NoScope: Optimizing Neural Network Queries over Video at Scale, Daniel Kang et al., VLDB 2017
This is a paper that I like very much and have read multiple times. It introduces to me a new concept of efficient deep learning inferences that I think is highly underrated. It provides an example that in some application scenarios, you can build a cascade of models before using the deep learning model to infer the predictions of an input. The use case the paper introduces is real-time bus detection in videos from fixed-angled cameras. The task is a binary classification (yes/no for buses in the current frame). Every frame has the same background. And the goal is to maximize the throughput of classification results without losing accuracies. Here is what the whole pipeline looks like
The whole “cascade” can be understood in the following way. The input is first passed into a difference detector (fastest). It tells you whether the current video frame is similar to the frames in the previous seconds. If so, the model would just return the same predictions as the previous frames. If not, the input is passed into a small and lightweight neural network (a specialized model) that is trained based on the original model. If this small model returns a prediction with high confidence, we can return the predictions as well. If not, we would just take the input to the original model to obtain the predictions. Such a pipeline of “IF-ELSE” decisions allows lots of inputs to skip the actual model inferences, thus increasing the throughput of the whole process.

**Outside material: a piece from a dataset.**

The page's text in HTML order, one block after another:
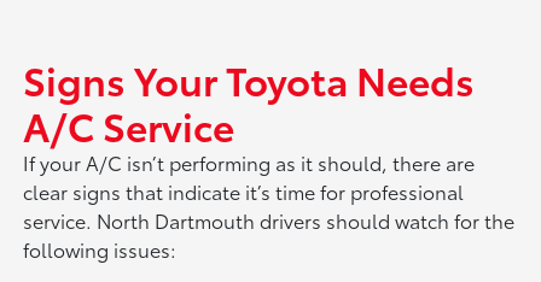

The question now is how to generate the difference detector and the specialized model. For the difference detector, since the camera angle is fixed, we can extract a background image by averaging all the pixels of video frames without cars (which are determined by the original model by passing a set of frames to it). Such a background image can be used as a reference to subtract the “background” part of the frames. Then the residuals would be something meaningful to be compared. The Mean Square Error between the residual frame from the current time and the one in the previous seconds will be the differences. If the difference is small, there is no need to recompute predictions.
For the specialized model, the goal is to make a neural network that is faster with reasonable accuracies. Thus, we can set a lower bound for accuracy, and within the bound, we try to maximize the throughput. An interesting note is that we do not simply go for the simplest architecture for the specialized model to satisfy this objective. It is because if the specialized model is super fast but not accurate at all, the accuracy of the whole pipeline can still be maintained, bypassing all the inputs to the original model. Therefore, the throughput of different architecture is determined by the fractions of the inputs that are passed to different components: \(f_sT_{MSE} + f_sf_mT_{SpecializedNN} + f_sf_mf_cT_{FullNN}\), where \(f_s,f_m,f_c\) correspond to the fraction of the inputs passing the difference detector, specialized model, and original model respectively, and \(T\) are the inference time. Therefore, the search of different architecture can be seen as a Cost-Based Optimizer (CBO) in choosing different “walk plans” of the model setup.
Some experiments on different datasets show that the speedup can be 100\(\times\) without degrading the accuracies by a lot (all still above 90%).